Cytochromes P450 (P450s or CYPs) are heme–thiolate terminal monooxygenases that transfer one atom from molecular oxygen to X–H bonds, where X may be the -C, -N, or S of a substrate, with a concomitant reduction in the remaining oxygen atom to water [1]. The CYP-mediated molecular oxygen activation gives rise to ketones, alcohols, aldehydes, epoxides, and carboxylic acids. Radicals or reactive oxygenated intermediates generated by CYPs can also lead to the formation of oxidative C–C bond cleavage [2], dealkylation [3], desaturation [4], dehydration [5], the oxidative rearrangement of carbon skeletons [6], and decarboxylation [7]. CYPs are a large superfamily of enzymes that show an absorbance peak at 450 nm when their heme is reduced and complexed with carbon monoxide. These enzymes were discovered in 1958, while studying the spectrophotometric properties of pigments in a microsomal fraction of rat livers [8]. A few years later, it was demonstrated that this pigment is a heme-containing protein, and it was called “P-450” (P for pigment) [9]. The heme group plays essential roles in catalysis, providing the P450s’ carbon monoxide-binding ability; moreover, the signature sequence FxxGxxxCxG in the heme-binding domain functions as the fifth ligand to the heme iron. CYPs are ancient enzymes that are extensively diffused in the organisms of all kingdoms of life (Figure 1), including viruses [10], with the largest number of P450 genes being present in plants [11]. Plant P450s are classified into the A-type group and are involved in plant-specific biochemical pathways [12]. The non-A-type P450 enzymes [13] form distinct clades and are more closely related to non-plant P450 enzymes than to the A-type. CYPs are classified into families on the basis of the sequence identity of their amino acid sequences, and the symbol CYP is the root followed by an Arabic numeral representing family therefore, the subfamily is indicated by a letter and the gene is represented by a number [14]. The features and functions of P450 enzymes have been studied from bacteria to mammals (see http://drnelson.uthsc.edu/CytochromeP450.html, accessed on 15 November 2022) [14]. Human P450 enzymes metabolize drugs and synthesize endogenous compounds essential for human physiology. Often, alterations in specific P450s affect the biological processes that they mediate, leading to a disease [15].

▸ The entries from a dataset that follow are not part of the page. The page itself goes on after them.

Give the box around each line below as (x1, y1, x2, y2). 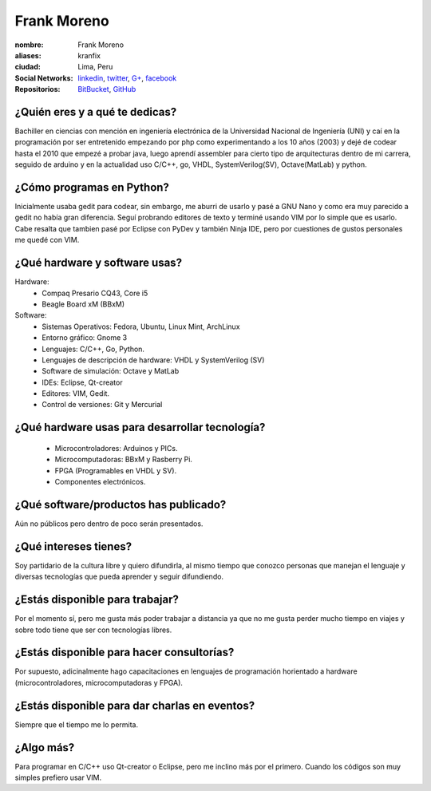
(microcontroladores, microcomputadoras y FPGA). (14, 678, 184, 687)
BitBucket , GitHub (77, 85, 136, 94)
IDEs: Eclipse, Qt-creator (42, 378, 123, 387)
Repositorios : (14, 85, 61, 94)
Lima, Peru (77, 62, 113, 72)
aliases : (14, 50, 42, 60)
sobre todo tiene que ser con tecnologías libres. (14, 625, 172, 635)
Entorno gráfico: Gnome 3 (42, 333, 128, 342)
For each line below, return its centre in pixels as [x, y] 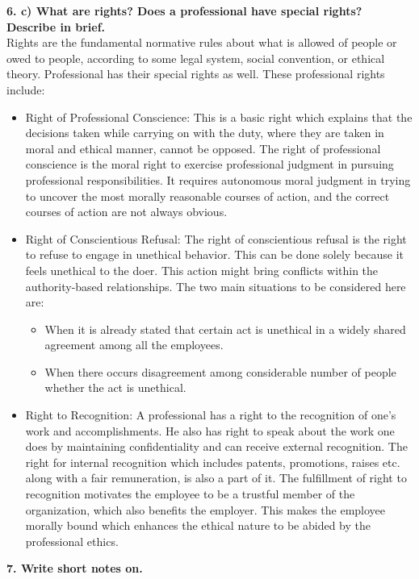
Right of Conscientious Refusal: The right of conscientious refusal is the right [216, 238]
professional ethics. [72, 541]
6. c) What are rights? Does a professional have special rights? [184, 10]
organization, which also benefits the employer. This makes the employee [205, 509]
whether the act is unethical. [115, 387]
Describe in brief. [56, 26]
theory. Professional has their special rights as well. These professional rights [196, 74]
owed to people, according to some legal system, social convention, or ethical [196, 58]
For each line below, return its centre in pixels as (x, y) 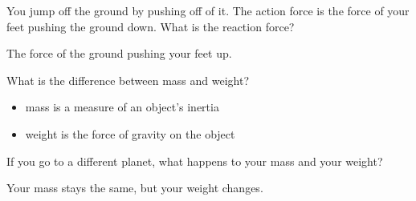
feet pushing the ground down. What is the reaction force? (151, 26)
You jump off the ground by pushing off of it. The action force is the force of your (208, 10)
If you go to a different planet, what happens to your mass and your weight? (195, 161)
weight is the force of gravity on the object (130, 133)
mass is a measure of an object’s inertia (122, 107)
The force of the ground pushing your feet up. (119, 53)
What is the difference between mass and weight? (128, 80)
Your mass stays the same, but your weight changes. (135, 188)
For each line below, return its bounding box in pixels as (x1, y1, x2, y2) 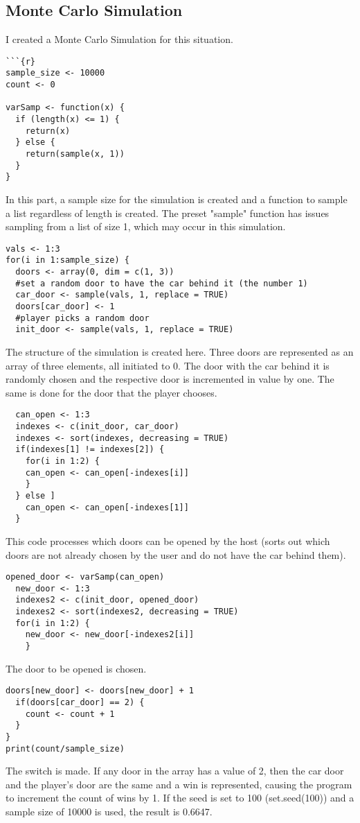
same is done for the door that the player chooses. (6, 385, 217, 399)
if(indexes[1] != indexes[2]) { (15, 444, 165, 455)
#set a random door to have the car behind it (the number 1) (15, 278, 308, 288)
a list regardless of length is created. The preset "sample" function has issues (6, 205, 330, 220)
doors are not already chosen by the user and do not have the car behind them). (6, 547, 346, 562)
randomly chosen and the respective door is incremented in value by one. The (6, 372, 334, 386)
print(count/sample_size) (6, 743, 125, 754)
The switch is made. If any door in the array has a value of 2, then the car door (6, 763, 344, 778)
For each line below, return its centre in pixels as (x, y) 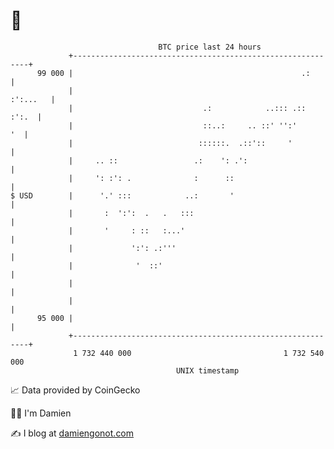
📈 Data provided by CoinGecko (75, 390)
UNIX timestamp (207, 370)
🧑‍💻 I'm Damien (41, 413)
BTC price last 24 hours (210, 47)
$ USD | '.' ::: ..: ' (122, 195)
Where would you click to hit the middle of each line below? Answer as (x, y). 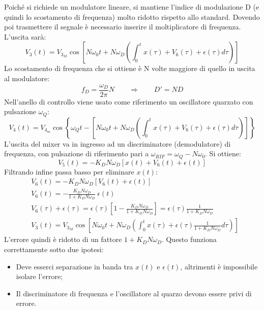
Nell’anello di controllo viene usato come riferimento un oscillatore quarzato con (129, 101)
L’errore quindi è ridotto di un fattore (63, 239)
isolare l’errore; (39, 276)
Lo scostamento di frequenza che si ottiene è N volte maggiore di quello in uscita (130, 68)
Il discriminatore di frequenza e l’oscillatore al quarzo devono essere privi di (134, 293)
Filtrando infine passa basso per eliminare (69, 171)
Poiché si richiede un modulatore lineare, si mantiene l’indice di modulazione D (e (132, 7)
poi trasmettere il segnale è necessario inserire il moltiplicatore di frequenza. (123, 27)
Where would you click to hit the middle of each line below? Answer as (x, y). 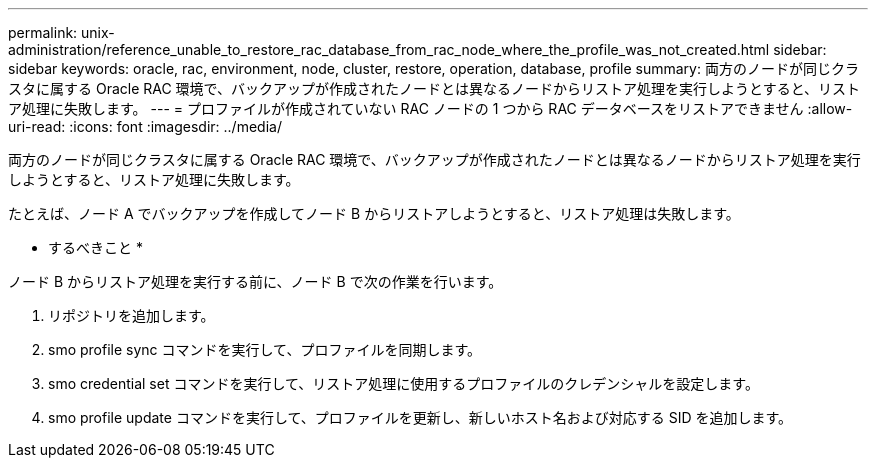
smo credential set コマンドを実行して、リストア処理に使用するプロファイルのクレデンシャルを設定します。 (403, 383)
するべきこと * (95, 247)
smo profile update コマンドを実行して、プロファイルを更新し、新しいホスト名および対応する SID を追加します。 (420, 417)
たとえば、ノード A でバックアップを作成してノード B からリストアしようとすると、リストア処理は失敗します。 (374, 213)
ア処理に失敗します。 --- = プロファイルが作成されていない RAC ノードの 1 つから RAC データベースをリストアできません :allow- (430, 108)
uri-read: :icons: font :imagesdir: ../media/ (145, 126)
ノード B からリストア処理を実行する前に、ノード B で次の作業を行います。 (255, 281)
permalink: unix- (61, 32)
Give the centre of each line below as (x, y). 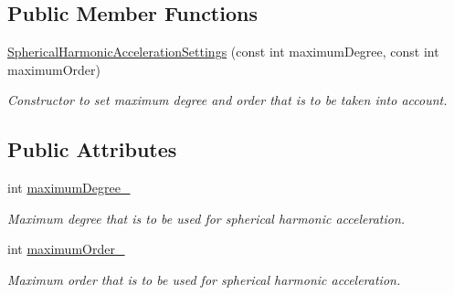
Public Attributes (92, 149)
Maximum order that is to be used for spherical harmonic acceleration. (204, 279)
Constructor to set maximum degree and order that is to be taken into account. (227, 100)
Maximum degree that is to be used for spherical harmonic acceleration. (206, 218)
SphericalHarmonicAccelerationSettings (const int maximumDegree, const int (223, 52)
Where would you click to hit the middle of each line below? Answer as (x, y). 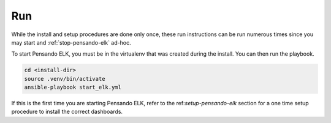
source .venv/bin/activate (65, 79)
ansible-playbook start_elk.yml (73, 88)
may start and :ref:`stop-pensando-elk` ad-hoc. (71, 42)
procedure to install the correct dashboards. (67, 112)
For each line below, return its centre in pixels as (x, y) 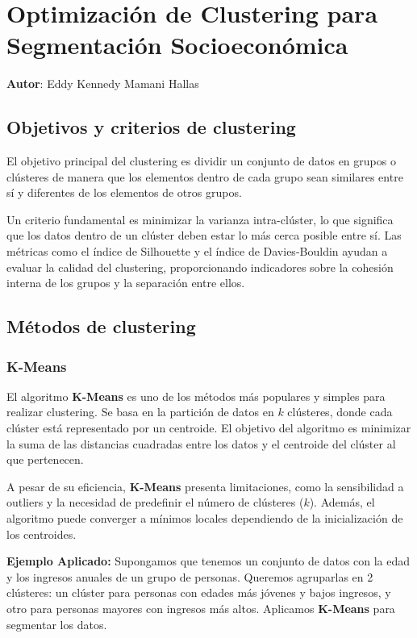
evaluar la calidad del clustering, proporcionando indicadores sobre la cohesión (200, 267)
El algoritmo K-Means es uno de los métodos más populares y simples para (196, 396)
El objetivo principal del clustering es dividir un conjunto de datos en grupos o (201, 161)
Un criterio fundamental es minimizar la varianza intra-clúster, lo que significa (200, 219)
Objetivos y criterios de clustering (151, 127)
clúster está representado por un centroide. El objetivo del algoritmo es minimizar (209, 428)
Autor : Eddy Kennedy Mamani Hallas (103, 83)
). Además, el (342, 502)
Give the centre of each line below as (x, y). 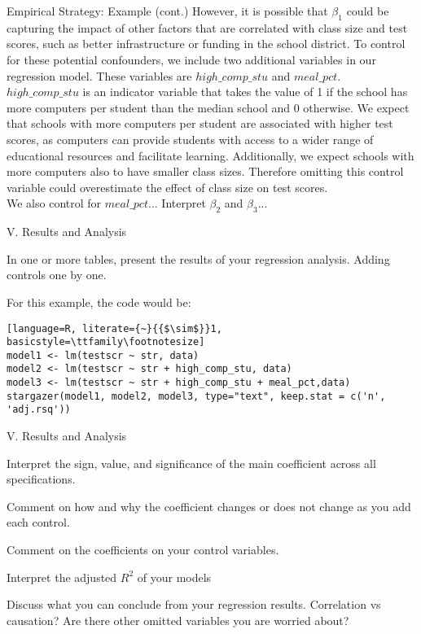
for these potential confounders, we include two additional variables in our (191, 59)
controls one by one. (57, 275)
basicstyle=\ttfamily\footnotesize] (106, 342)
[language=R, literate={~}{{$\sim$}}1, (114, 328)
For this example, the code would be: (99, 302)
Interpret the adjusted (62, 577)
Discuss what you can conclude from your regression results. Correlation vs (194, 604)
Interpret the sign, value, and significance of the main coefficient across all (191, 463)
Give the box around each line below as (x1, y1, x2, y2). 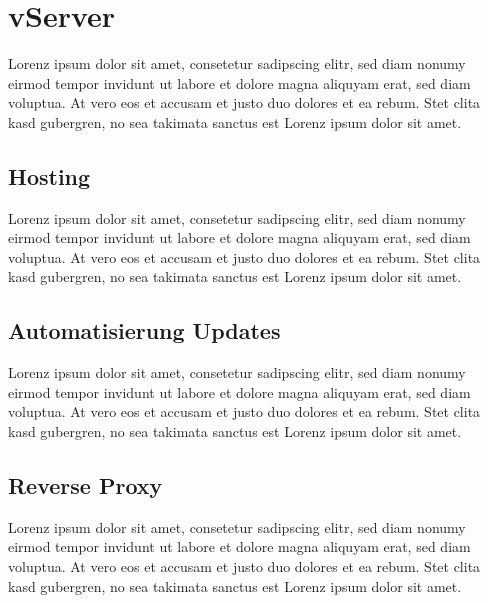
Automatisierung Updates (8, 315, 281, 346)
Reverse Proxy (8, 470, 163, 501)
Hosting (8, 160, 91, 191)
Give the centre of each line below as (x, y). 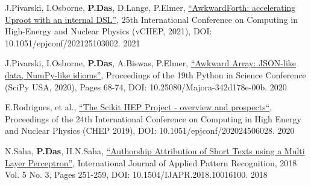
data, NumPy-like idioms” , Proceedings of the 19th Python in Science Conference (155, 74)
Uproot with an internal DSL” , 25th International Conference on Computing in (151, 19)
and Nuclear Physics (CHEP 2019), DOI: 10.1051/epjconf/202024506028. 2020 (150, 130)
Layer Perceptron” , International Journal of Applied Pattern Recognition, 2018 (151, 162)
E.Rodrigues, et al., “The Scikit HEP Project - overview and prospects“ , (139, 107)
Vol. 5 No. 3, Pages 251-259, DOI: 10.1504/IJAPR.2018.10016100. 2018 (136, 174)
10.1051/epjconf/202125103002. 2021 (73, 42)
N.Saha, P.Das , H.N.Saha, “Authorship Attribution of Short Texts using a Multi (155, 150)
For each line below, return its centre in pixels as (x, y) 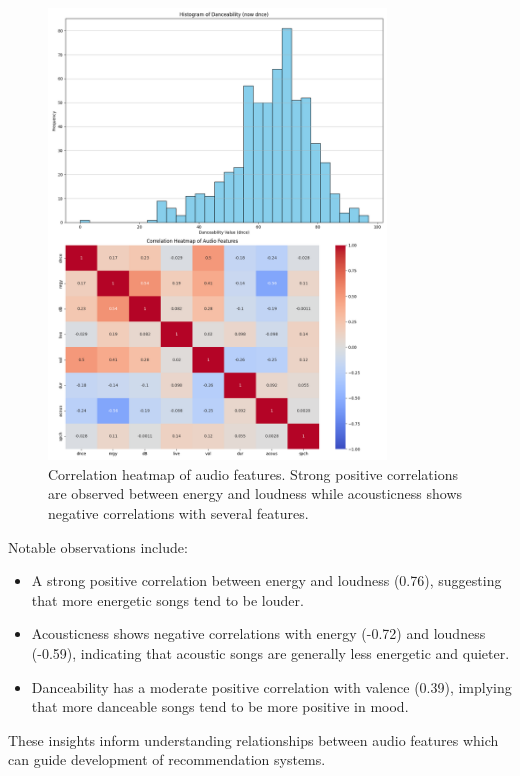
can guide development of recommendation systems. (167, 759)
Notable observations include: (98, 546)
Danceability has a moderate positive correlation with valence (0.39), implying (271, 686)
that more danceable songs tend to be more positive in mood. (220, 706)
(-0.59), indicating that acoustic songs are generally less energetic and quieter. (270, 653)
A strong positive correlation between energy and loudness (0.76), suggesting (266, 580)
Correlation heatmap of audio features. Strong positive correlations (253, 473)
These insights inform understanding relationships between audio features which (253, 739)
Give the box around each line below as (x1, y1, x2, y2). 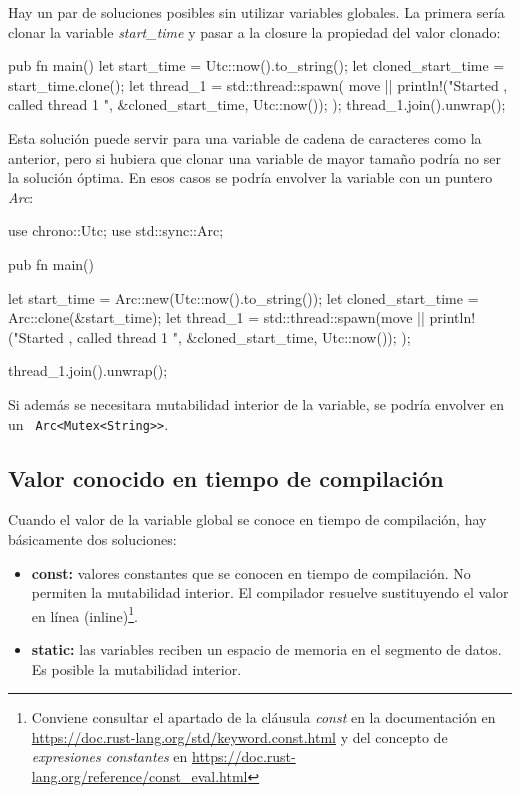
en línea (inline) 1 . (31, 602, 139, 626)
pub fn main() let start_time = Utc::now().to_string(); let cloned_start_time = (8, 55, 505, 76)
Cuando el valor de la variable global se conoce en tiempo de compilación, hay (8, 509, 487, 530)
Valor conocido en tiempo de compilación (8, 462, 444, 493)
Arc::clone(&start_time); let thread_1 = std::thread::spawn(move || (8, 307, 425, 328)
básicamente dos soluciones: (8, 528, 177, 549)
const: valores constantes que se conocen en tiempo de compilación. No (31, 562, 471, 583)
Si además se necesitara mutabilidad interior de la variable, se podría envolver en (8, 393, 504, 414)
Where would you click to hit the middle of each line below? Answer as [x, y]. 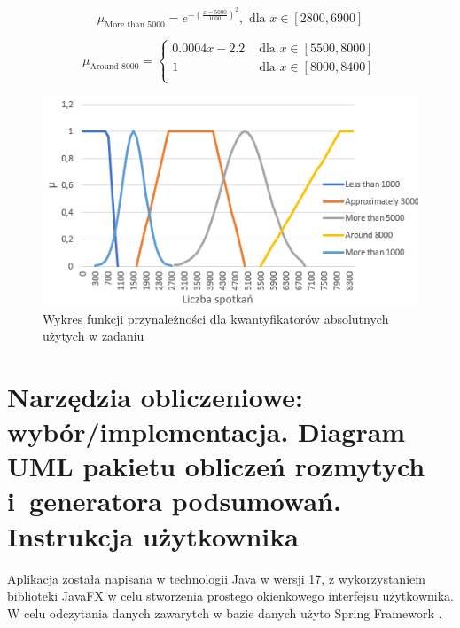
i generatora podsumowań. [174, 501]
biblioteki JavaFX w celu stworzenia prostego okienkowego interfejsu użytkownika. [230, 596]
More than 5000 [135, 24]
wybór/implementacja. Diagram [207, 432]
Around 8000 [114, 67]
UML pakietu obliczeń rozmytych [216, 466]
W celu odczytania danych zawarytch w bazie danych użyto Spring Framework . [225, 612]
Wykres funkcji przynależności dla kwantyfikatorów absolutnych [216, 318]
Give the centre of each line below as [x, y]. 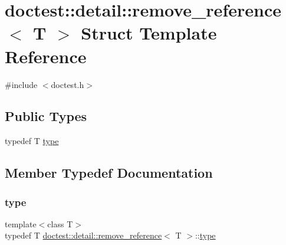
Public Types [46, 116]
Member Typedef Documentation [109, 173]
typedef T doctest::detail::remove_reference [83, 235]
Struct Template [149, 33]
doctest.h [68, 84]
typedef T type [32, 141]
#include [21, 84]
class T [60, 223]
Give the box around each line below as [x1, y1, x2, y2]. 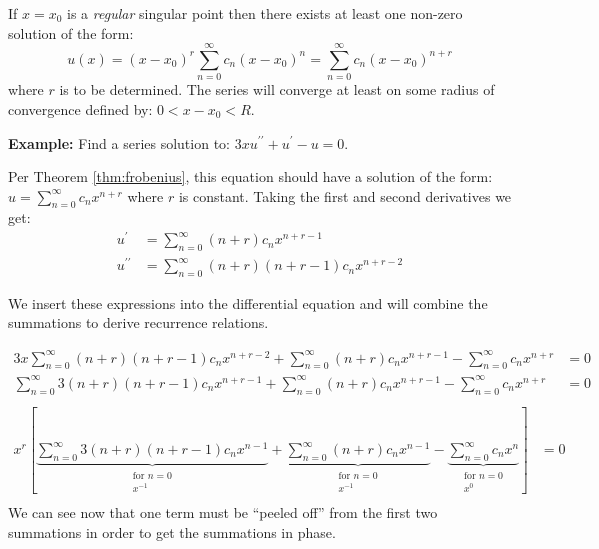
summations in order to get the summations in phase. [8, 521, 336, 542]
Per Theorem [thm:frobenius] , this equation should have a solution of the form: [8, 166, 493, 187]
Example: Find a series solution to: [8, 132, 230, 153]
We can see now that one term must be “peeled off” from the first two [8, 502, 438, 523]
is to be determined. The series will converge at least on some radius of [59, 79, 495, 100]
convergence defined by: [8, 98, 153, 119]
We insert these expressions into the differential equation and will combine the [8, 292, 488, 313]
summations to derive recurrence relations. [8, 312, 269, 333]
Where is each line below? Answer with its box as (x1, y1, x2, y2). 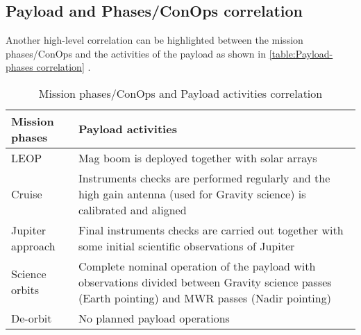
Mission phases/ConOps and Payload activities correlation (38, 85, 323, 101)
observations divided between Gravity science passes (78, 273, 332, 290)
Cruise (11, 185, 42, 202)
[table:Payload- (269, 46, 333, 60)
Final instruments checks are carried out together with (78, 221, 344, 238)
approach (11, 237, 56, 254)
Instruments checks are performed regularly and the (78, 169, 330, 186)
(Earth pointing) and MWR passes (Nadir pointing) (78, 289, 331, 306)
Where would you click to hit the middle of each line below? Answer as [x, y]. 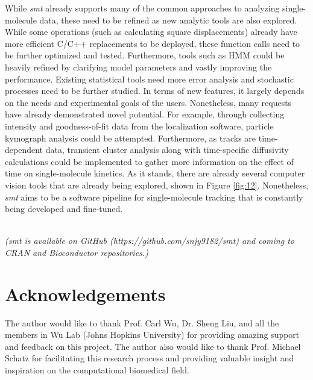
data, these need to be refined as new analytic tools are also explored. [168, 20]
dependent [24, 150]
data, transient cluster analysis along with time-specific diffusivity [167, 150]
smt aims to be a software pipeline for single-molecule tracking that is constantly [154, 197]
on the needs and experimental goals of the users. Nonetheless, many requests [148, 102]
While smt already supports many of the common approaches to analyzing [142, 8]
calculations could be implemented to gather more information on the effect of [149, 161]
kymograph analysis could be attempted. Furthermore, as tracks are [131, 138]
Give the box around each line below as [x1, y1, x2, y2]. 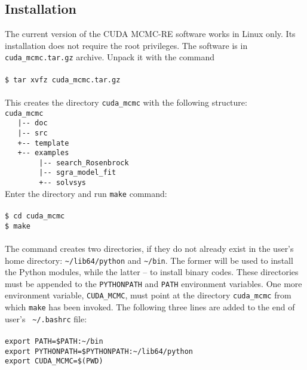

2. Cytochrome P450 Reactivity

CYPs, through the activation of molecular oxygen, are able to monooxygenate the substrate, followed by the insertion of a single atom of oxygen into an organic substrate and a reduction in the another oxygen atom to water according to the following scheme:

RH + O₂ + NAD(P)H + H⁺ → ROH + H₂O + NAD(P)⁺

NAD(P)H supplies electron equivalents through an electron transfer chain that involves different redox partners, the nature of which is utilized to classify cytochromes P450 into 10 classes [16]. The organic substrate (R) binds to the heme group of the enzyme and this binding allows the transfer of an electron from NADPH through cytochrome P450 reductase (CPR) to the hem domain that reduces the iron (Fe) from the ferric state (Fe³⁺) to the ferrous state (Fe²⁺). The molecular oxygen binds to ferrous P450, forming a ferrous CYP–dioxygen complex, and the second electron is transferred from CPR to the ferrous CYP–dioxygen complex, forming the peroxo complex, and this complex is rapidly protonated twice to form one molecule of water and an iron–oxo complex. The oxidized reaction product (RO) is formed during the last step of the catalytic cycle when the atom of oxygen in the iron–oxo complex binds to the organic substrate (R) [17] (Figure 2).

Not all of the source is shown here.